Basın Kurulu, Çağdaş Gazeteciler Derneği, Disk Basın-İş, Gazeteciler Cemiyeti (Ankara), Haber-Sen, İzmir Gazeteciler Cemiyeti, Türkiye Gazeteciler Sendikası’nın yer aldığı Medya Dayanışma Kümesi, ‘Türkiye otokrasiyi hak etmiyor’ başlığıyla bir bildiri yayınlayarak medyada son periyotta baskı ve yaşanan meselelere vurgu yaptı.
Dezenformasyondan, medyada son devirde yaşanan baskılara kadar birçok mevzunun ele alındığı bildiride; TELE 1 Genel Yayın Direktörü Merdan Yanardağ’ın tutuklanması ile televizyon ve gazetelere verilen cezalara da dikkat çekildi.
Medya Dayanışma Kümesi tarafından yapılan açıklama şöyle:
“Medya Dayanışma Kümesi olarak ülkemizdeki seçim devri ve sonrasındaki antidemokratik gelişmelerden çok önemli tasa duyuyoruz.
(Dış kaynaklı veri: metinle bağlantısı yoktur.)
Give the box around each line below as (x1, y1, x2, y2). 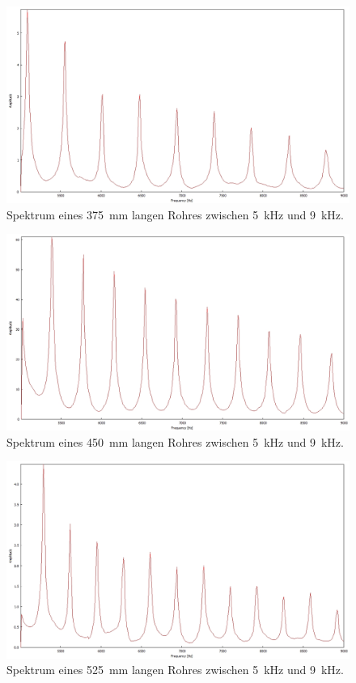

Dozu giderek artan, ülkeyi kutuplaştıran, iktidara eleştirel bakan tüm toplum katmanlarını, her türlü kanıyı ve bilhassa giderek daralan medya tabir alanını ötekileştiren, kısırlaştırmaya çalışan ve amaç tahtasına oturtan uygulamalara karşı her türlü ortak çalışmaya devam edeceğimizi bir sefer daha vurguluyoruz
“HER TÜRLÜ YERGİNİN VE TENKİDİN ŞEYTANLAŞTIRILMASI OTOKRATİKLEŞMENİN BİR GÖSTERGESİDİR”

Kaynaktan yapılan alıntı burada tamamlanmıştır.